Le meublé de tourisme change-t-il la destination du logement ?
Pas toujours. Le meublé de tourisme reste en principe rattaché à la sous-destination « logement » (art. R151-28 du Code de l'urbanisme), sauf exploitation para-hôtelière caractérisée, qui peut imposer un changement vers la sous-destination « autres hébergements touristiques » avec déclaration préalable ou permis. La qualification dépend des faits ; un certificat d'urbanisme lève le doute.
L'autorisation est-elle attachée au bien ou au propriétaire ?
En principe, l'autorisation de changement d'usage est personnelle et cesse en cas de cession du local — sauf lorsqu'elle est assortie d'une compensation, auquel cas elle est réputée attachée au local (art. L631-7-1 CCH). Pour une SCI, c'est un point de vigilance en cas de cession de parts ou de restructuration.
Le changement d'usage concerne-t-il les petites communes ?
Pas automatiquement. Le régime s'applique de plein droit dans les communes de plus de 200 000 habitants et la petite couronne. Ailleurs, il faut une délibération du conseil municipal, sur autorisation du préfet en zone tendue. De nombreuses communes touristiques l'ont adopté. Il faut toujours vérifier auprès du service urbanisme de la mairie.
Une SCI familiale peut-elle faire du meublé de tourisme ?

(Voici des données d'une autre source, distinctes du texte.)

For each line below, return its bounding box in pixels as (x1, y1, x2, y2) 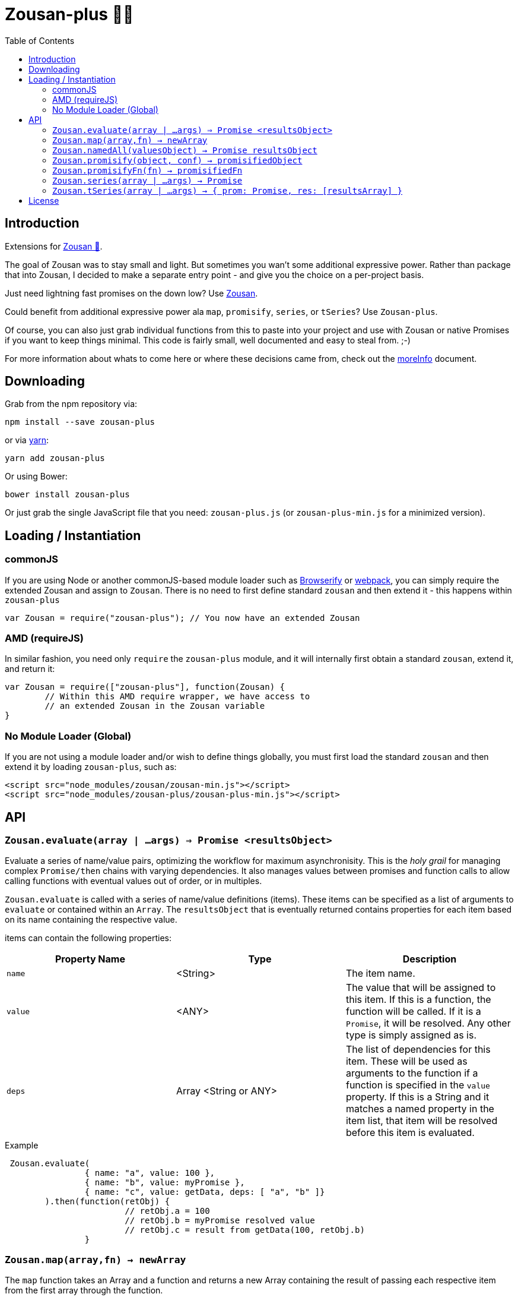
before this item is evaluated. (345, 1126, 475, 1139)
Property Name (55, 953, 125, 965)
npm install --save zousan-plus (5, 417, 155, 427)
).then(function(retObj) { (45, 1197, 170, 1207)
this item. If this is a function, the (345, 993, 491, 1006)
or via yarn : (5, 435, 49, 446)
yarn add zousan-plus (5, 453, 105, 463)
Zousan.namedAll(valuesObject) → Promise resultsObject (52, 145, 317, 155)
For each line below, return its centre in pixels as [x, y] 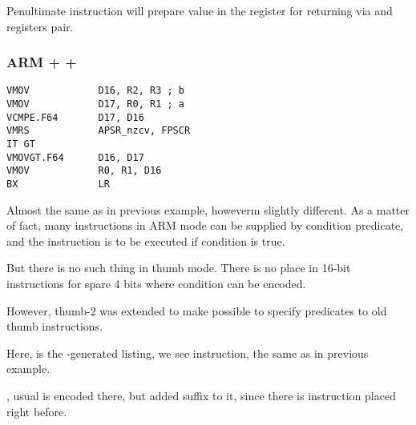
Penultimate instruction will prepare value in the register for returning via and [200, 10]
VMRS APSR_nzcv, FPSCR [99, 131]
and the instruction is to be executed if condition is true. [146, 241]
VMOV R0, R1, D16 [84, 171]
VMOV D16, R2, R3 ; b [95, 91]
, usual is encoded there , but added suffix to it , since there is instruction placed [201, 395]
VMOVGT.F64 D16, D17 [75, 157]
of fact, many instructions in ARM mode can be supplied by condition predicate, [205, 225]
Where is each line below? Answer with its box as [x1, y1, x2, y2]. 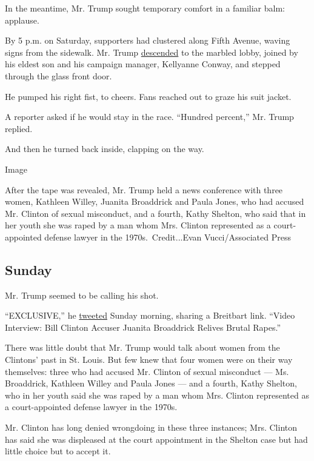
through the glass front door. [5, 69, 112, 82]
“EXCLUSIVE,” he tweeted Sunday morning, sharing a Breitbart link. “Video [5, 309, 295, 322]
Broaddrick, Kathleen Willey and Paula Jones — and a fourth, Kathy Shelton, [5, 377, 297, 390]
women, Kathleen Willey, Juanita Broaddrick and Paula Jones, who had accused [5, 195, 304, 208]
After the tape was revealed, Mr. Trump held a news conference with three [5, 183, 283, 196]
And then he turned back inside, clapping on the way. [5, 142, 204, 155]
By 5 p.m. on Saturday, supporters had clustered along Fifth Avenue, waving [5, 34, 290, 47]
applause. [5, 13, 39, 26]

Juridiquement oui, si l'objet social le permet. Mais les mêmes règles s'appliquent : autorisation de changement d'usage, numéro d'enregistrement, et risque de bascule à l'IS. Pour une SCI familiale de transmission, faire de l'Airbnb à titre principal est rarement judicieux : cela expose le patrimoine aux contraintes de l'IS et de la plus-value professionnelle.
Le DPE est-il obligatoire pour un meublé de tourisme ?
La loi Le Meur a introduit une exigence progressive de performance énergétique pour les meublés de tourisme, avec exclusion à terme des passoires thermiques dans les zones concernées. Le calendrier exact d'entrée en vigueur doit être vérifié dans les textes d'application. Pour les logements loués de la SCI, voir notre guide dédié au DPE et aux passoires thermiques.
Comment vérifier si mon projet est conforme ?
Enchaînez quatre vérifications : le règlement de copropriété, l'autorisation de changement d'usage (et la compensation), le numéro d'enregistrement, et l'impact fiscal (franchissement du seuil de 10 % déclenchant l'IS). SCI-AI cadre le volet fiscal et comptable ; le service instructeur de la mairie reste l'interlocuteur pour l'urbanisme. Cet article est informatif et ne remplace pas un conseil personnalisé.